Later, we also find that disposal is quite different:
if (context_flag == newContext) { // Clean up, clean up, everybody everywhere! context->DetachGlobal(); context->Exit(); context.Dispose(); } else if (context_flag == userContext) { // Exit the passed in context. context->Exit(); }
It is clear from our performance results that the object generation and subsequent detach/dispose is expensive enough to make a noticeable difference in our run time.
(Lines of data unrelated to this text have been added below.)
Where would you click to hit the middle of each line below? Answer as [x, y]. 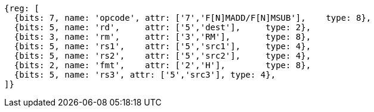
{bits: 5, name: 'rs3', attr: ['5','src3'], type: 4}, [145, 75]
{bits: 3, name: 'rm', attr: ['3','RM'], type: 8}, [163, 37]
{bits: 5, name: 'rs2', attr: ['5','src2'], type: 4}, [163, 56]
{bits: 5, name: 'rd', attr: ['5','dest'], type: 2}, [163, 27]
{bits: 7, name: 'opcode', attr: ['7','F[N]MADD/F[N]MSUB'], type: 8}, [193, 18]
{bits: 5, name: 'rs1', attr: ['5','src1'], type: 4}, [163, 46]
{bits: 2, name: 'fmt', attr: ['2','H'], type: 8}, [163, 65]
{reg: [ [22, 8]
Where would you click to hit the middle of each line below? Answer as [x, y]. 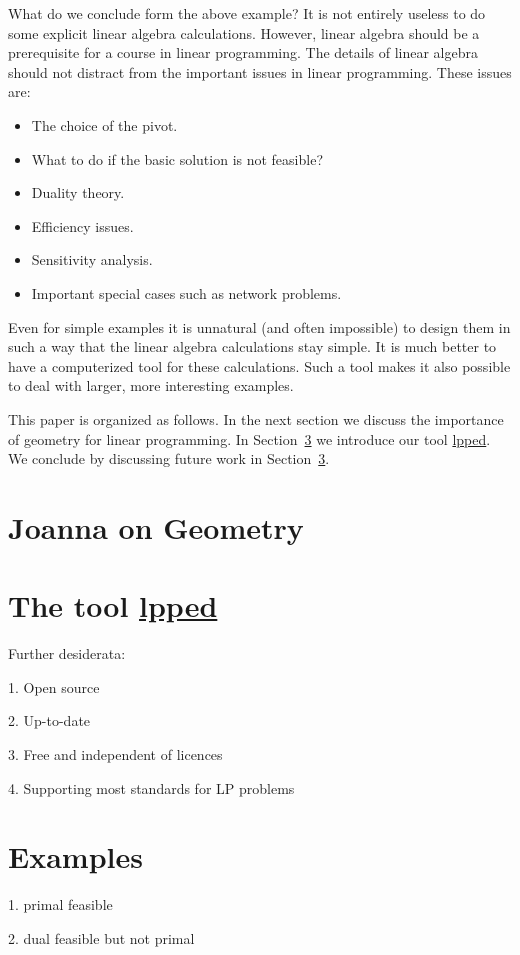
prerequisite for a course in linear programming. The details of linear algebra [243, 52]
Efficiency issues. [82, 225]
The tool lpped [113, 605]
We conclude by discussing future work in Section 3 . [169, 458]
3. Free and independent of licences [115, 753]
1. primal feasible [60, 904]
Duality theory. [78, 192]
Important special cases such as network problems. [186, 292]
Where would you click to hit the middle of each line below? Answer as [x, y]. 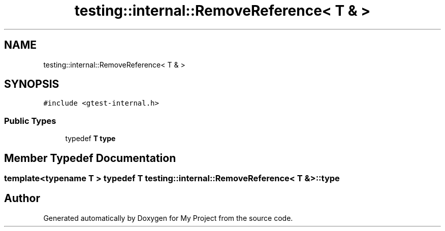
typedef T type [90, 139]
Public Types [30, 121]
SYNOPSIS [32, 84]
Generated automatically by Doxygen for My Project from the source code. [168, 218]
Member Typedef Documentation [90, 158]
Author [22, 199]
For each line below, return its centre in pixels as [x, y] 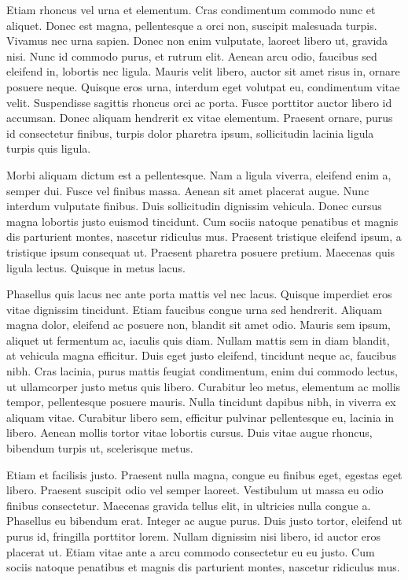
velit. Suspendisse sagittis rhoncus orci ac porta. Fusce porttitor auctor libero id [199, 102]
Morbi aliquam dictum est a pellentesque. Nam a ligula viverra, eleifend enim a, [199, 174]
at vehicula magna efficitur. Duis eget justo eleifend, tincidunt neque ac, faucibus [201, 355]
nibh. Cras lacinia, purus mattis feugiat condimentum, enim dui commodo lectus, [202, 371]
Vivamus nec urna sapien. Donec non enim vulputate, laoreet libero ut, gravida [197, 41]
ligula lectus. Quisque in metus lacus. [96, 267]
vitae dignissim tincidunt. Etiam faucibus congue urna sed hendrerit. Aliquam [194, 309]
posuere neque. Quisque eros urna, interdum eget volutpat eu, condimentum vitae [203, 86]

We also find this code which occurs whether or not a user is doing a new context or passing an existing one:
// New and user context share code. DRY it up. if (context_flag == userContext || context_flag == newContext) { // Enter the context context->Enter(); // Copy everything from the passed in sandbox (either the persistent // context for runInContext(), or the sandbox arg to runInNewContext()). keys = sandbox->GetPropertyNames(); for (i = 0; i < keys->Length(); i++) { Handle<String> key = keys->Get(Integer::New(i))->ToString(); Handle<Value> value = sandbox->Get(key); if (value == sandbox) { value = context->Global(); } context->Global()->Set(key, value); } }
Additionally, there is this set of code which occurs to copy the values back out to the object used from javascript:
if (context_flag == userContext || context_flag == newContext) { // success! copy changes back onto the sandbox object. keys = context->Global()->GetPropertyNames(); for (i = 0; i < keys->Length(); i++) { Handle<String> key = keys->Get(Integer::New(i))->ToString(); Handle<Value> value = context->Global()->Get(key); if (value == context->Global()) { value = sandbox; } sandbox->Set(key, value); } }
Looking at all these however, it is important to note that these are if and else if statements – so all of this code (along with a few other tidbits) are ONLY executed if the context is to be new or user provided. There is a third option in the code – which is to say, runInThisContext. None of this code executes in a such a case, which seems consistent with the significant performance difference we see between runInThisContext and the other options.
It is also important to note that when supplying a context, the way values are communicated back and forth is actually via a copy operation – the scripts is not directly editing the object.